Liquid phase atomic layer deposition

Abstract

A processing system and method for depositing a film on a substrate by liquid phase ALD is disclosed in various embodiments. The method includes providing the substrate in a process chamber, spinning on the substrate a first reactant in a first liquid to form a self-limiting layer of the first reactant on the substrate, spinning on the substrate a second reactant in a second liquid, where the second reactant reacts with the self-limiting layer of the first reactant on the substrate to form a film on the substrate, and repeating the spinning steps at least once until the film has a desired thickness.
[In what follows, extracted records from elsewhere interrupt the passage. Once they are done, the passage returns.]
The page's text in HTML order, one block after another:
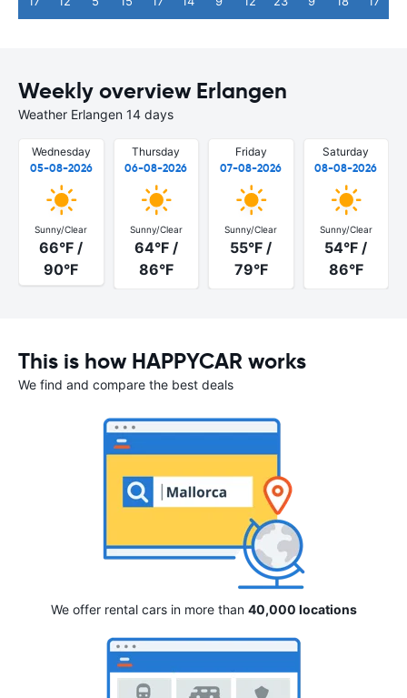
Weekly overview Erlangen
Weather Erlangen 14 days
Wednesday
05-08-2026
Sunny/Clear
66°F /
90°F
Thursday
06-08-2026
Sunny/Clear
64°F /
86°F
Friday
07-08-2026
Sunny/Clear
55°F /
79°F
Saturday
08-08-2026
Sunny/Clear
54°F /
86°F
This is how HAPPYCAR works
We find and compare the best deals
We offer rental cars in more than 40,000 locations
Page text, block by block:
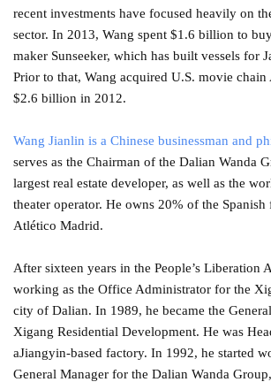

Other embodiments of the invention further include rinsing the substrate to remove excess first and second reactants from the substrate, and heat-treating the substrate during and/or following the film deposition.

Claims

1. A method for processing a substrate, the method comprising: providing the substrate in a process chamber; spinning onto the substrate a first reactant in a first liquid to deposit a self-limiting layer of the first reactant on the substrate, wherein the first reactant includes trimethylaluminum, tris(bis(trimethylsilyl)amido)lanthanum, or tetrakis(dimethylamido)titanium; thereafter, spinning onto the substrate a second reactant in a second liquid, wherein the second reactant reacts with the deposited self-limiting layer of the first reactant on the substrate to form a deposited film on the substrate; and sequentially repeating the spinning steps at least once until the deposited film has a desired thickness.
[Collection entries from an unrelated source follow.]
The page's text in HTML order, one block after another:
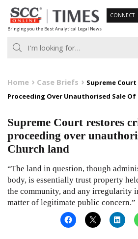
Skip
to
content
Bringing you the Best Analytical Legal News
CONNECT
Home Case Briefs
Supreme
Proceeding Over Unauthorised Sale Of
Supreme Court restores
proceeding over
Church land
“The land in question, though
body, is essentially trust property
the community, and any irregularity
matter of legitimate public concern.”
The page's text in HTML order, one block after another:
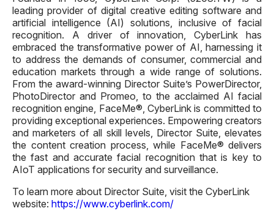
leading provider of digital creative editing software and
artificial intelligence (AI) solutions, inclusive of facial
recognition. A driver of innovation, CyberLink has
embraced the transformative power of AI, harnessing it
to address the demands of consumer, commercial and
education markets through a wide range of solutions.
From the award-winning Director Suite’s PowerDirector,
PhotoDirector and Promeo, to the acclaimed AI facial
recognition engine, FaceMe®, CyberLink is committed to
providing exceptional experiences. Empowering creators
and marketers of all skill levels, Director Suite, elevates
the content creation process, while FaceMe® delivers
the fast and accurate facial recognition that is key to
AIoT applications for security and surveillance.
To learn more about Director Suite, visit the CyberLink
website: https://www.cyberlink.com/

2. The method of claim 1, further comprising heat-treating the substrate after one or more of the spinning steps.

3. The method of claim 1, further comprising heat-treating the substrate after the film has been deposited on the substrate with the desired thickness.

4. The method of claim 1, further comprising rinsing the substrate with a rinsing liquid after one or more of the spinning steps.

5. The method of claim 4, wherein the rinsing liquid contains octane or pyridine.

6. The method of claim 4, further comprising heat-treating the substrate after the rinsing step.

7. The method of claim 1, further comprising exposing the substrate to a reducing atmosphere after one or more of the spinning steps.

8. The method of claim 7, wherein the reducing atmosphere includes hydrogen, ammonia, or a combination thereof.

9. The method of claim 7, wherein the exposing the substrate to a reducing atmosphere further comprises heat-treating the substrate.

10. The method of claim 1, wherein the second reactant includes water, ethylene glycol, ethane-1,2-dithiol, or ammonia.

11. The method of claim 1, wherein the first liquid, the second liquid, or both the first and second liquids, contain octane or pyridine.

12. The method of claim 1, wherein the deposited self-limiting layer consists of the first reactant, a flow of the first liquid into the process chamber for spinning the first reactant onto the substrate is stopped before spinning the second reactant onto the substrate, and a flow of the second liquid into the process chamber for spinning the second reactant onto the substrate is stopped before sequentially repeating the spinning steps.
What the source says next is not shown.